### Collection entries:
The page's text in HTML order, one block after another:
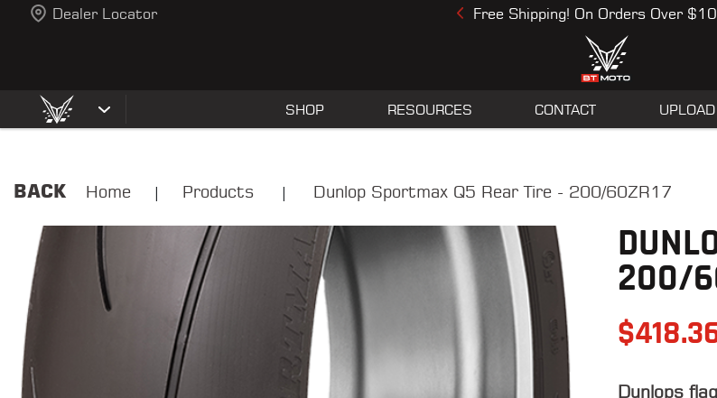
Dealer Locator Free Shipping! On Orders Over
Previous
SHOP RESOURCES CONTACT
BACK Home | Products | Dunlop Sportmax Q5 Rear Tire - 200/60ZR17
200/
$
Dunlops
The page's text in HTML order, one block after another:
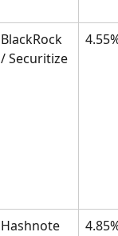
BlackRock
/ Securitize
Hashnote
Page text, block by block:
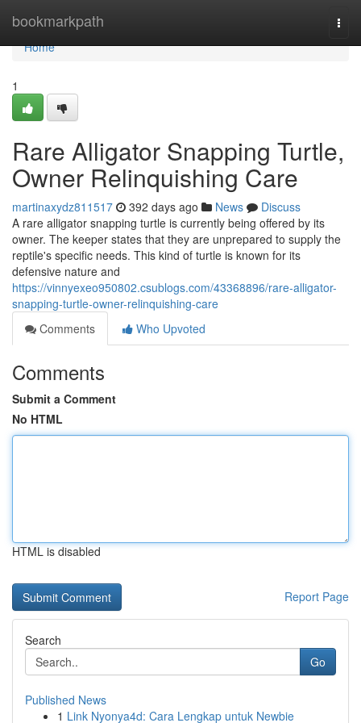
bookmarkpath
Home
Home
1
Rare Alligator Snapping Turtle,
Owner Relinquishing Care
martinaxydz811517 392 days ago News
Discuss
A rare alligator snapping turtle is currently being offered by its
owner. The keeper states that they are unprepared to supply the
reptile's specific needs. This kind of turtle is known for its
defensive nature and
https://vinnyexeo950802.csublogs.com/43368896/rare-alligator-
snapping-turtle-owner-relinquishing-care
Comments
Who Upvoted
Comments
Submit a Comment
No HTML
HTML is disabled
Report Page
Search
Go
Published News
1 Link Nyonya4d: Cara Lengkap untuk Newbie

### Work instruction:
Omit the pictures, then give all the lines above again exactly.

### Solution:
The page's text in HTML order, one block after another:
Dealer Locator Free Shipping! On Orders Over
Previous
SHOP RESOURCES CONTACT
BACK Home | Products | Dunlop Sportmax Q5 Rear Tire - 200/60ZR17
200/
$
Dunlops
The page's text in HTML order, one block after another:
BlackRock
/ Securitize
Hashnote
Page text, block by block:
bookmarkpath
Home
Home
1
Rare Alligator Snapping Turtle,
Owner Relinquishing Care
martinaxydz811517 392 days ago News
Discuss
A rare alligator snapping turtle is currently being offered by its
owner. The keeper states that they are unprepared to supply the
reptile's specific needs. This kind of turtle is known for its
defensive nature and
https://vinnyexeo950802.csublogs.com/43368896/rare-alligator-
snapping-turtle-owner-relinquishing-care
Comments
Who Upvoted
Comments
Submit a Comment
No HTML
HTML is disabled
Report Page
Search
Go
Published News
1 Link Nyonya4d: Cara Lengkap untuk Newbie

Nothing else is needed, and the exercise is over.